━━ Data to process

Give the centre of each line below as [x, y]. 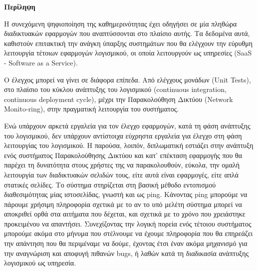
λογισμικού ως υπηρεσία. [40, 263]
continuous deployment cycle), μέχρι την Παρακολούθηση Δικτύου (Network [119, 99]
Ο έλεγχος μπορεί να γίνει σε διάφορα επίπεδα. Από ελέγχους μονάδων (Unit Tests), [128, 79]
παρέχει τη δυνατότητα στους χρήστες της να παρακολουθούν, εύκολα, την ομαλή [122, 165]
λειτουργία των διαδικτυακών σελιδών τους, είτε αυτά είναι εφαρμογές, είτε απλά [121, 174]
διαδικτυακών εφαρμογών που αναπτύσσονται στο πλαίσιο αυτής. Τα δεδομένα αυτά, [127, 33]
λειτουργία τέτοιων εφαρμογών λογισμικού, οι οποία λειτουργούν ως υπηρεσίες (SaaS [128, 53]
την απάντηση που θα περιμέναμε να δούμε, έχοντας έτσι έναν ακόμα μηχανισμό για [126, 243]
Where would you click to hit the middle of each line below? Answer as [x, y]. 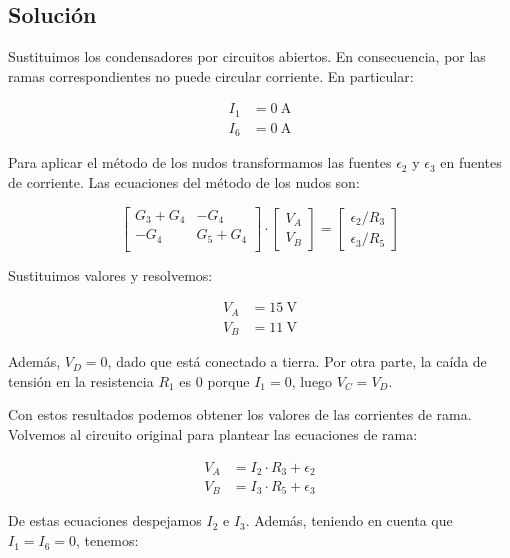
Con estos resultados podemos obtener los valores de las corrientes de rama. [240, 414]
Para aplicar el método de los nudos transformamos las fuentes [200, 162]
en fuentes [471, 162]
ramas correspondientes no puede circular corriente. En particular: [211, 75]
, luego [312, 380]
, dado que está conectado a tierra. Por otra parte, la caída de [297, 361]
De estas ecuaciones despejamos [105, 520]
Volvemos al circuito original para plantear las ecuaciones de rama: [213, 433]
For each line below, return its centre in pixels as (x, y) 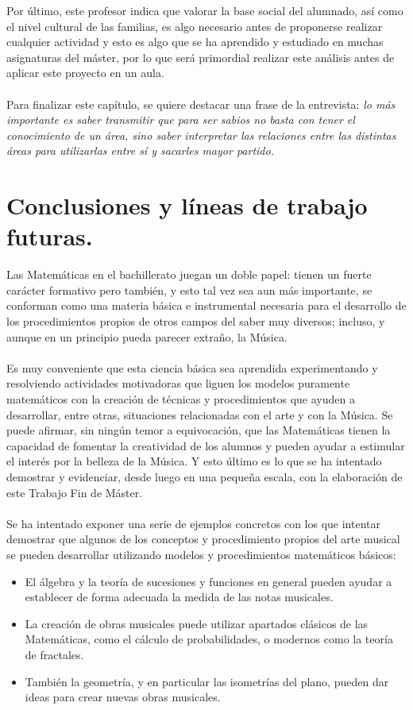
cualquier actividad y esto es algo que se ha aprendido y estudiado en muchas (195, 42)
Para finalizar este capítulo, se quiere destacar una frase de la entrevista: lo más (201, 104)
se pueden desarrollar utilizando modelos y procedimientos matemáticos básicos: (201, 554)
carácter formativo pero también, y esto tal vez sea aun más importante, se (189, 289)
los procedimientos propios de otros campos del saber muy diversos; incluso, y (196, 321)
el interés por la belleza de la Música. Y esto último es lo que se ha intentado (194, 461)
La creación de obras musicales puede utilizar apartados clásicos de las (197, 623)
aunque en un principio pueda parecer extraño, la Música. (147, 336)
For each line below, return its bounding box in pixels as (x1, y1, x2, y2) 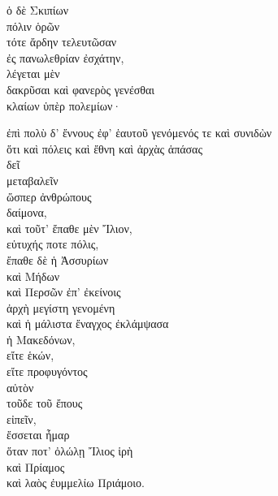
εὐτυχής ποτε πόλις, (7, 235, 99, 252)
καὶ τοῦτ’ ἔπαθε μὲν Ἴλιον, (7, 219, 132, 236)
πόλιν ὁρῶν (7, 17, 59, 34)
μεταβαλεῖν (7, 171, 59, 188)
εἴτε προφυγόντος (7, 363, 88, 380)
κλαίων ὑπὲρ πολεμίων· (7, 97, 122, 114)
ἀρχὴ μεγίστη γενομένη (7, 299, 115, 316)
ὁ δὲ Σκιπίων (7, 2, 69, 18)
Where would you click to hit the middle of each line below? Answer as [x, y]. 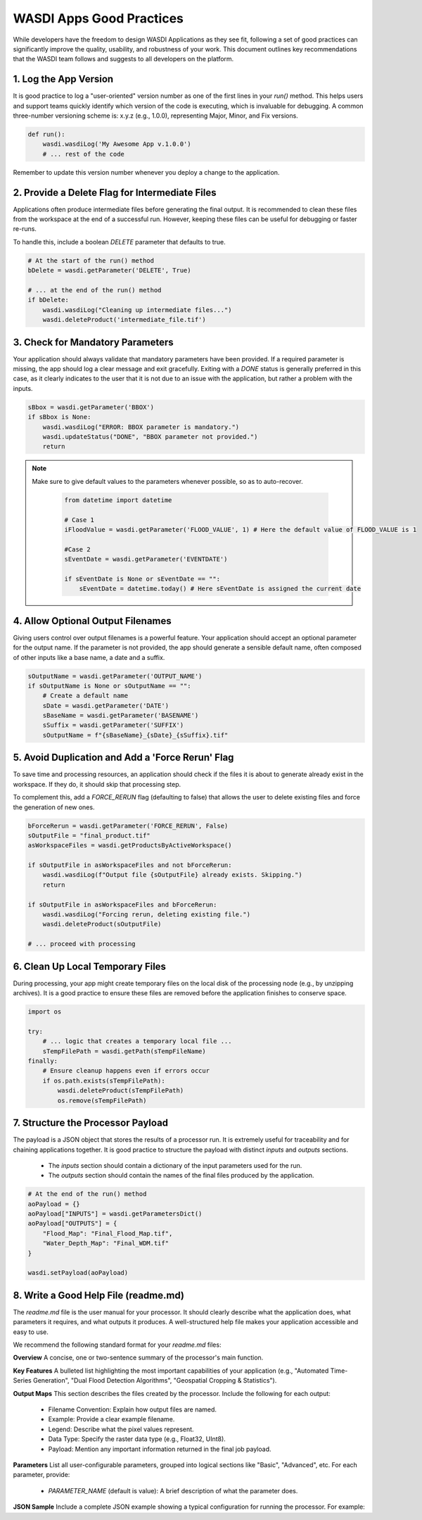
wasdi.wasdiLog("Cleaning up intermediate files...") [137, 310]
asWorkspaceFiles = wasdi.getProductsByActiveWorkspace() [130, 846]
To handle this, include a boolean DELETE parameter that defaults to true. [120, 242]
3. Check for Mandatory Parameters [93, 342]
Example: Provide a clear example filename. [111, 1419]
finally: [43, 1061]
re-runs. [25, 229]
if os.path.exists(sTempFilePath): [104, 1080]

━━━━

◆ **Task objective**: Above are some records. Output exactly the lines from the one that contains "διαδικτυακών εφαρμογών που" to the one that contains "Con estos resultados", keeping both, and omit the pictures.

◆ **Written answer**:
διαδικτυακών εφαρμογών που αναπτύσσονται στο πλαίσιο αυτής. Τα δεδομένα αυτά, [127, 33]
λειτουργία τέτοιων εφαρμογών λογισμικού, οι οποία λειτουργούν ως υπηρεσίες (SaaS [128, 53]
την απάντηση που θα περιμέναμε να δούμε, έχοντας έτσι έναν ακόμα μηχανισμό για [126, 243]
Where would you click to hit the middle of each line below? Answer as [x, y]. 
Con estos resultados podemos obtener los valores de las corrientes de rama. [240, 414]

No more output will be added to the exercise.